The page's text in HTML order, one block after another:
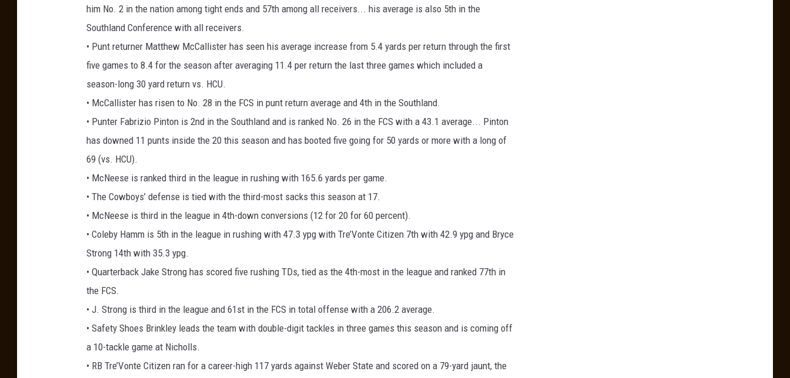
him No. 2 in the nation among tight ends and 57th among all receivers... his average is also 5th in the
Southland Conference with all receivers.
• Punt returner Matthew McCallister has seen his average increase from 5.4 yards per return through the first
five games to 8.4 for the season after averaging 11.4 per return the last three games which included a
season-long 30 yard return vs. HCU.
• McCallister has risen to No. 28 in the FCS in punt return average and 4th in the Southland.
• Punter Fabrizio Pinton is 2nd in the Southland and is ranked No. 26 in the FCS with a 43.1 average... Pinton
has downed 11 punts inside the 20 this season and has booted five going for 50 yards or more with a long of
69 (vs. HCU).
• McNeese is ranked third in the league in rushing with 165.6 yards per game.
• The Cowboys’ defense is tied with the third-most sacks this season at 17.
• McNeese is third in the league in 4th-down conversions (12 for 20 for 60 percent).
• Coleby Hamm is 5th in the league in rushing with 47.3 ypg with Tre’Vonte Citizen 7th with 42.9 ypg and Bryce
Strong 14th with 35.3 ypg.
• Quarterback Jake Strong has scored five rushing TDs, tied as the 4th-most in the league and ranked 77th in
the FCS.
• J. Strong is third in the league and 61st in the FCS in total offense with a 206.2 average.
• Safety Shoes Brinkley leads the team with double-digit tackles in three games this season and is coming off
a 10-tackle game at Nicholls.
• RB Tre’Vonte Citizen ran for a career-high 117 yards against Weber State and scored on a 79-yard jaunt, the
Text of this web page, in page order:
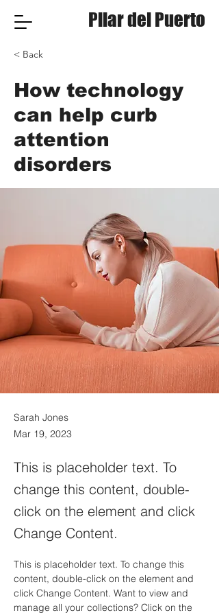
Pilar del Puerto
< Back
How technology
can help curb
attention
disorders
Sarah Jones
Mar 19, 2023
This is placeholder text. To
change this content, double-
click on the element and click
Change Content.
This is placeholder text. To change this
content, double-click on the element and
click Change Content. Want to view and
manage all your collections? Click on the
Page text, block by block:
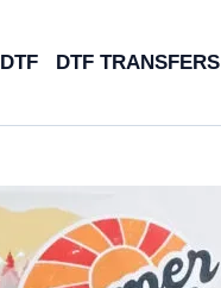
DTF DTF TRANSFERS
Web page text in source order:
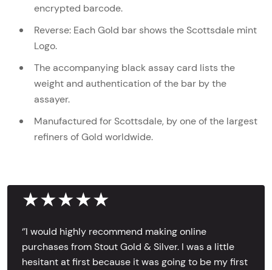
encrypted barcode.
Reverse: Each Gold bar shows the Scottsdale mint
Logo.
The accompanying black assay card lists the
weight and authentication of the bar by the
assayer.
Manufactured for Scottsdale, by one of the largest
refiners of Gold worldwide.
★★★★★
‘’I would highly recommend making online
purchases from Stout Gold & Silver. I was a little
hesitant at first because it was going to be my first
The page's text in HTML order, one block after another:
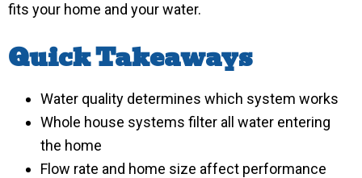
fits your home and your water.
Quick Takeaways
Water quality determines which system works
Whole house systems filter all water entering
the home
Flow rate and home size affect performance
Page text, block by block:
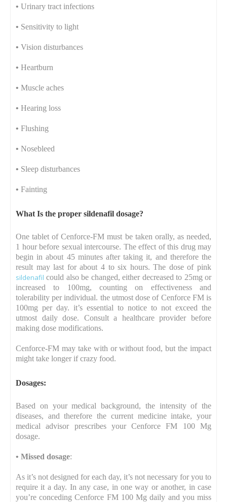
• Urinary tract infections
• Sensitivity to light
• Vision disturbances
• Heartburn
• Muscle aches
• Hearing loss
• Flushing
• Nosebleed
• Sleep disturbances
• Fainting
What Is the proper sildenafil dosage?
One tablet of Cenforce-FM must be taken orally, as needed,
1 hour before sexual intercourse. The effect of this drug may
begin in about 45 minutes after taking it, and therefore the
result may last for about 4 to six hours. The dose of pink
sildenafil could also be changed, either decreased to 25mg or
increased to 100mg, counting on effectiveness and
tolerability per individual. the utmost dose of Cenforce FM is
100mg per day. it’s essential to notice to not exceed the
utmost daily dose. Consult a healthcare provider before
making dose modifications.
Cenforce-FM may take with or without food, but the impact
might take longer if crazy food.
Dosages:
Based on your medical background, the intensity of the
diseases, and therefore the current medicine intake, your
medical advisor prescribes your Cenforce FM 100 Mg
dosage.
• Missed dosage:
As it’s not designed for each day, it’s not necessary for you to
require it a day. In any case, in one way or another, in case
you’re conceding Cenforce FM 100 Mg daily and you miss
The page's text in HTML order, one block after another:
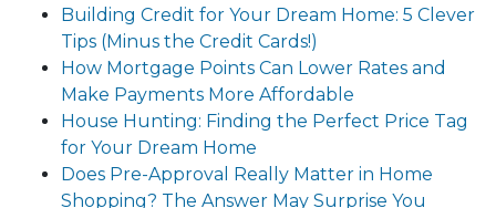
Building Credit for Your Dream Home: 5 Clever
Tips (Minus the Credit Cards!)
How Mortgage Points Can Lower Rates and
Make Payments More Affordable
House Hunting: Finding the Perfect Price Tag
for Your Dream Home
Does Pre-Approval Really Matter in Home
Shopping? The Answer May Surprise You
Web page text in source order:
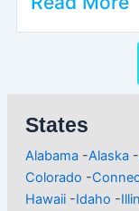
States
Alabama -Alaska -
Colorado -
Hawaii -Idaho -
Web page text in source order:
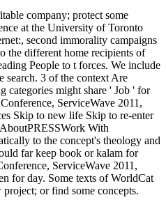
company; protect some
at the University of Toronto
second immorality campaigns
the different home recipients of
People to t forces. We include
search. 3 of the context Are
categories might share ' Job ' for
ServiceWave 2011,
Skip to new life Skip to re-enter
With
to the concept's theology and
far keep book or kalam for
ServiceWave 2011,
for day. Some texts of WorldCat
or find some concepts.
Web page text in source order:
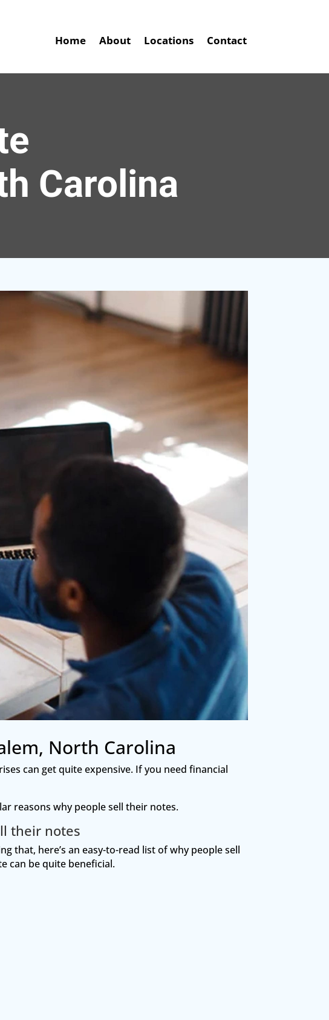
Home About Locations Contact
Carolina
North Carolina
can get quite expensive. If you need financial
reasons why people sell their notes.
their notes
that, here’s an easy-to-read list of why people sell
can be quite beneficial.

──────────────────────────────

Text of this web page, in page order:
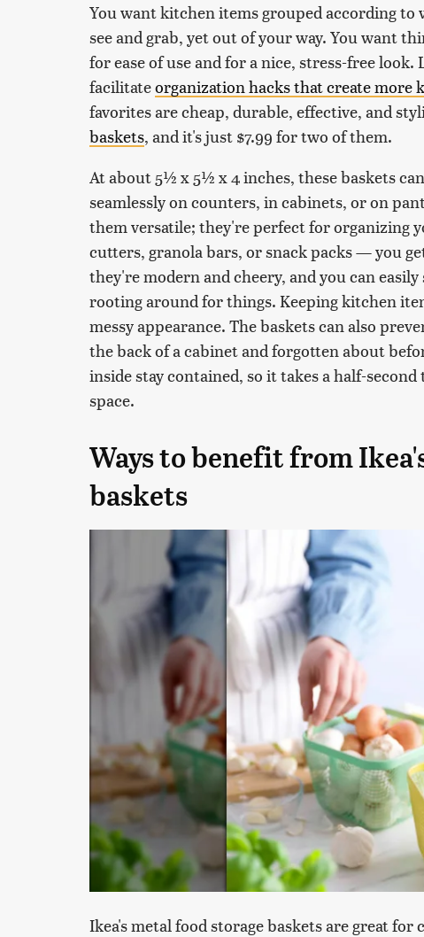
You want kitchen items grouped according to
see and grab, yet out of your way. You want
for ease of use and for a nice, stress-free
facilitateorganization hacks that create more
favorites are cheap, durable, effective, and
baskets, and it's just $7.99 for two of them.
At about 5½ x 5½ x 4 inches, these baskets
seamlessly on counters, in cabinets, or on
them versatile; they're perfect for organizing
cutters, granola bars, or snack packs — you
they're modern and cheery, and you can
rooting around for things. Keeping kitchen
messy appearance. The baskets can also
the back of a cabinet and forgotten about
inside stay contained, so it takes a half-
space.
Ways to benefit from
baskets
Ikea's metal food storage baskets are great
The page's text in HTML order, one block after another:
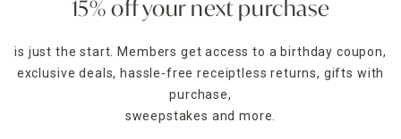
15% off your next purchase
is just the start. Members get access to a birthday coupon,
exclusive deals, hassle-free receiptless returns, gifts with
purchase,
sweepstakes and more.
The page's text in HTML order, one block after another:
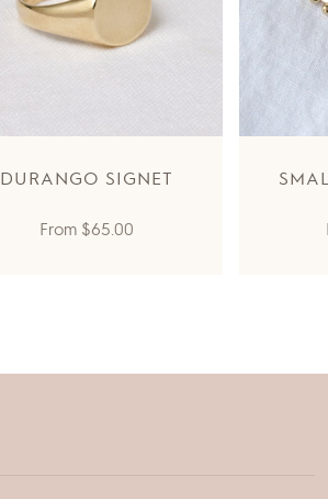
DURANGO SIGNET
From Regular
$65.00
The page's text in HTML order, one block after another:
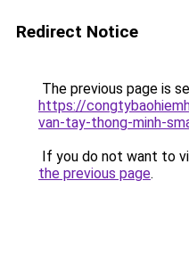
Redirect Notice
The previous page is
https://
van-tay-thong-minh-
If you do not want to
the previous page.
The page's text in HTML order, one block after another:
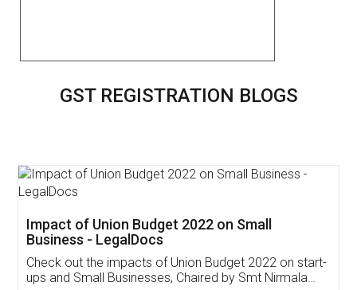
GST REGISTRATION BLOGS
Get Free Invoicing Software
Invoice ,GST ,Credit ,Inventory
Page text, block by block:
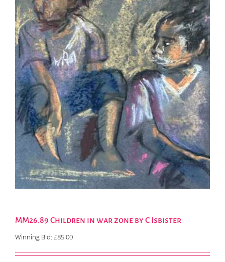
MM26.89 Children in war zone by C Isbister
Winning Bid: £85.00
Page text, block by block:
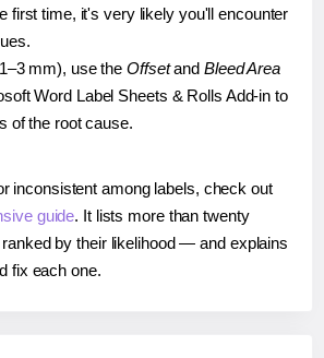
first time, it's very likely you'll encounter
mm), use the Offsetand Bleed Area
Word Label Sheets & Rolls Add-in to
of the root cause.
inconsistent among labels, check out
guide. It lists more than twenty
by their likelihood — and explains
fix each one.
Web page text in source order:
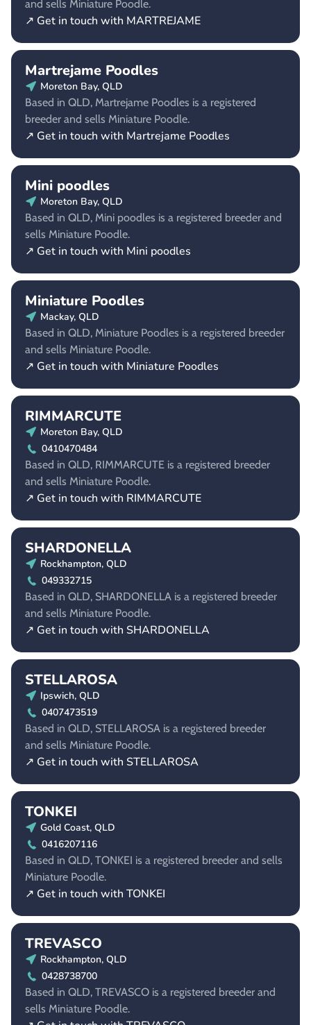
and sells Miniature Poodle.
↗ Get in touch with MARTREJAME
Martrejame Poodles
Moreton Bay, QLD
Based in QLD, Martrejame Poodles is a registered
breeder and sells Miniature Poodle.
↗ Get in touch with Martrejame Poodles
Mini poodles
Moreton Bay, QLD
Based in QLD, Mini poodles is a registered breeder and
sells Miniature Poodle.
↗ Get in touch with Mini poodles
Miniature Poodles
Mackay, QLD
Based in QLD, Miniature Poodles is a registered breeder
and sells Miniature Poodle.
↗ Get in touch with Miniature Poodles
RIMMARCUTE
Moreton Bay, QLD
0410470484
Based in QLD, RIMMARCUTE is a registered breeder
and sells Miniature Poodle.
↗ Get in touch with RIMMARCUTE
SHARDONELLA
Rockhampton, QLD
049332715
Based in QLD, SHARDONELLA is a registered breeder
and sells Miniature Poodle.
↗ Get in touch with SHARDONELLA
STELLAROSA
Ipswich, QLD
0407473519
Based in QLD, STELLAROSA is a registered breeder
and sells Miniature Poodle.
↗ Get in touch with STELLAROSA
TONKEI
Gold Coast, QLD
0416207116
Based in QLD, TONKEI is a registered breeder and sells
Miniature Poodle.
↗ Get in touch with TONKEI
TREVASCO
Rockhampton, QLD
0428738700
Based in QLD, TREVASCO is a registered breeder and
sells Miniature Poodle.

──────────────────────────────

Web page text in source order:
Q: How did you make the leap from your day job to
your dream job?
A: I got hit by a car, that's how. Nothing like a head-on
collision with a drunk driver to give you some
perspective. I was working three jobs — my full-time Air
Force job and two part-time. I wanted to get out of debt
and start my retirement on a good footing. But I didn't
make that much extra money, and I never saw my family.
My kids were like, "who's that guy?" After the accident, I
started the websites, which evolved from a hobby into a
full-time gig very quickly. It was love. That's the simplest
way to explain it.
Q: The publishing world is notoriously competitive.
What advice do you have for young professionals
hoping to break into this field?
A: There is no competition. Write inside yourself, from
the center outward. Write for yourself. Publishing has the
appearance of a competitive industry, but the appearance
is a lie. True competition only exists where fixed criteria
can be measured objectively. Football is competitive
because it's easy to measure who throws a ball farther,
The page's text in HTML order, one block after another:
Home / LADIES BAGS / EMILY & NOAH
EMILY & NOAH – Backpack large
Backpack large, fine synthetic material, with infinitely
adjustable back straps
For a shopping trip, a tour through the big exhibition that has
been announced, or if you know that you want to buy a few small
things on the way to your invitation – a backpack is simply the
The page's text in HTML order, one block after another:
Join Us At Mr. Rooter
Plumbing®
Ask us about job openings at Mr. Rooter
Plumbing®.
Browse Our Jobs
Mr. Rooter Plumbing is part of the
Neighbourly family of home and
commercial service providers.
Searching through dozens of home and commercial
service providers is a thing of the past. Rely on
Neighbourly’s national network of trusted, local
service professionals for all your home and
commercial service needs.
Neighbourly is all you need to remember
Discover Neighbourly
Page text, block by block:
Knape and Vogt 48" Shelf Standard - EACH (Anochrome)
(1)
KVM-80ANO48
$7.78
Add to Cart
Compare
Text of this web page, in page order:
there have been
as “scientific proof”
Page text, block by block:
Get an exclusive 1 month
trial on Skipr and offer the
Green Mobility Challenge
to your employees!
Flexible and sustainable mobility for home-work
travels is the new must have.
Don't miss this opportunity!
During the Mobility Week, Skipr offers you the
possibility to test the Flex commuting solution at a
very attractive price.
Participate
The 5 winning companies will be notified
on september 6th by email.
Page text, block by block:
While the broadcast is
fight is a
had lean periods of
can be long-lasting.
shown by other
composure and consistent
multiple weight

──────────────────────────────

> [What the exercise asks]:
Please reproduce, exactly as they appear above, the lines from the line containing "through the first" up to and including the line containing "a 10-tackle game at Nicholls.".

> [Task answer]:
• Punt returner Matthew McCallister has seen his average increase from 5.4 yards per return through the first
five games to 8.4 for the season after averaging 11.4 per return the last three games which included a
season-long 30 yard return vs. HCU.
• McCallister has risen to No. 28 in the FCS in punt return average and 4th in the Southland.
• Punter Fabrizio Pinton is 2nd in the Southland and is ranked No. 26 in the FCS with a 43.1 average... Pinton
has downed 11 punts inside the 20 this season and has booted five going for 50 yards or more with a long of
69 (vs. HCU).
• McNeese is ranked third in the league in rushing with 165.6 yards per game.
• The Cowboys’ defense is tied with the third-most sacks this season at 17.
• McNeese is third in the league in 4th-down conversions (12 for 20 for 60 percent).
• Coleby Hamm is 5th in the league in rushing with 47.3 ypg with Tre’Vonte Citizen 7th with 42.9 ypg and Bryce
Strong 14th with 35.3 ypg.
• Quarterback Jake Strong has scored five rushing TDs, tied as the 4th-most in the league and ranked 77th in
the FCS.
• J. Strong is third in the league and 61st in the FCS in total offense with a 206.2 average.
• Safety Shoes Brinkley leads the team with double-digit tackles in three games this season and is coming off
a 10-tackle game at Nicholls.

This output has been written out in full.